Dec 26 2007'Nim's Island' Poster Accurately Portrays Film's Psychoses

nims-island-poster.jpg

It appears Abigail Breslin has grown to the size of a building in order to avoid the dangers of sharks and cartoon pirates. Gerard Butler remains a homeless Indiana Jones while Jodie Foster seems to be halfway through a transformation into Reese Witherspoon, and she's holding a shoe? In the background, a volcano spews an eruption of dreams.

Thankfully, last week's trailer explained all of this apparent madness: everyone in this film is at varying degrees of crazy.

Nim's Island One-Sheet [IESB]

Reader Comments

Unless you have an accurate perspective of "Nim's Island", your comments are just wasted hot air.

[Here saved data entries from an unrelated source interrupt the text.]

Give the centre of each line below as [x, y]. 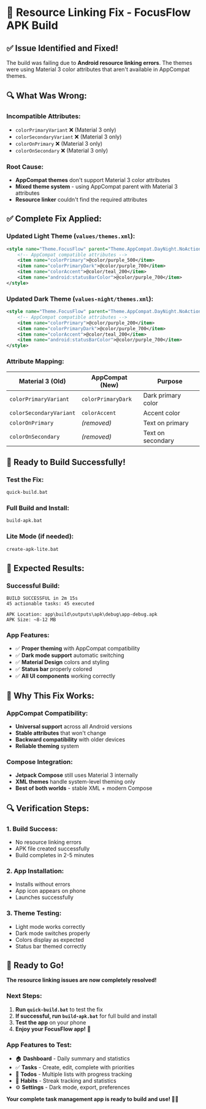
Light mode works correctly [50, 926]
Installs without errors [43, 884]
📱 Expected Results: [45, 568]
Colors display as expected [50, 939]
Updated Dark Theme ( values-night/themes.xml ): [80, 298]
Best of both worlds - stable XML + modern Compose [84, 788]
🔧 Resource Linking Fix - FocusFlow [99, 13]
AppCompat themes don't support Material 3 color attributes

The film is a children's film, adapted from a children's book.
The main character, Nim, is a child, with a child's viewpoint of the world, plus a grand imagination.

Nim lives on a tropical island with her father (also played by Gerry Butler), the only inhabitants of the island.
So, Nim lives in a fantastical place to begin with and has no other children to play with, so her imagination and reading material creates a fun and adventurous life.

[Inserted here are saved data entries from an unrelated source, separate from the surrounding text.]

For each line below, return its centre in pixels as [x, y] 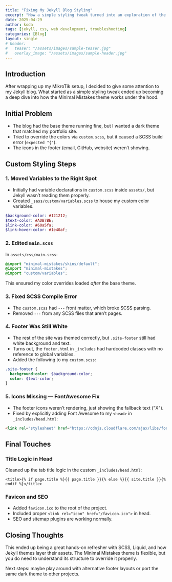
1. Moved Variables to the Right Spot [51, 179]
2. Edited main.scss [29, 243]
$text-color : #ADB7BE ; [29, 220]
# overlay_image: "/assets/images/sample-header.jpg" [66, 53]
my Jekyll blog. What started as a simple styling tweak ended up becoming [84, 92]
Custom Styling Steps [41, 164]
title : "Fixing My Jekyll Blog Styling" [49, 10]
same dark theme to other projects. [42, 574]

Gerry Butler's "Alex Rover" is a fictional character in books written by Foster's reclusive author, "Alexandra Rover". He comes alive only in the author's and in the child's minds.

Therefore, "Alex Rover" is a fun parody of all adventuring characters that wear rugged clothes and the expected broad-brimmed hat.

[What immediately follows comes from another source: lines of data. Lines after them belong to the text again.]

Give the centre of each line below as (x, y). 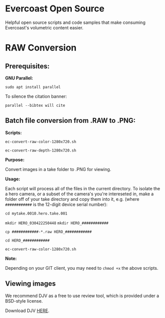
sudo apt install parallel (33, 87)
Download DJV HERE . (27, 311)
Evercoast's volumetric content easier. (44, 27)
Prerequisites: (27, 66)
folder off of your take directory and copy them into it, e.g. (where (72, 199)
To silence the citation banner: (36, 96)
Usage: (13, 179)
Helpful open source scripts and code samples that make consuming (75, 22)
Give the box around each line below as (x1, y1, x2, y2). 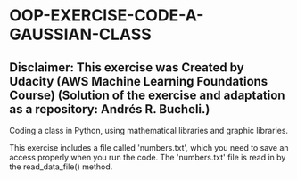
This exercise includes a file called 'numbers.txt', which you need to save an (9, 143, 289, 152)
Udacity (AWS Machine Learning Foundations (9, 73, 268, 89)
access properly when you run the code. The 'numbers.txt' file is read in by (9, 152, 286, 162)
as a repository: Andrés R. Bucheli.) (9, 102, 210, 117)
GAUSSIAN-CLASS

Now, please get the stick out of your arse and either read the book, or simply wait to see the film, instead of judging the whole film via a poster, a trailer, and your limited knowledge.

"Unless you have an accurate perspective of "Nim's Island", your comments are just wasted hot air.

The film is a children's film, adapted from a children's book.
The main character, Nim, is a child, with a child's viewpoint of the world, plus a grand imagination.

Nim lives on a tropical island with her father (also played by Gerry Butler), the only inhabitants of the island.
So, Nim lives in a fantastical place to begin with and has no other children to play with, so her imagination and reading material creates a fun and adventurous life.

Gerry Butler's "Alex Rover" is a fictional character in books written by Foster's reclusive author, "Alexandra Rover". He comes alive only in the author's and in the child's minds.

Therefore, "Alex Rover" is a fun parody of all adventuring characters that wear rugged clothes and the expected broad-brimmed hat.

Now, please get the stick out of your arse and either read the book, or simply wait to see the film, instead of judging the whole film via a poster, a trailer, and your limited knowledge."

EDIT
Yours sincerely,

The author of Nims Island.

um, wow. OP sort of missed the point of this website..?

Man there is some hostility goin on.

http://www.woozyfly.com/?c=1217

haha - its appropriate.

Um, I don't see anyone but Gerry Butler in the poster ;-)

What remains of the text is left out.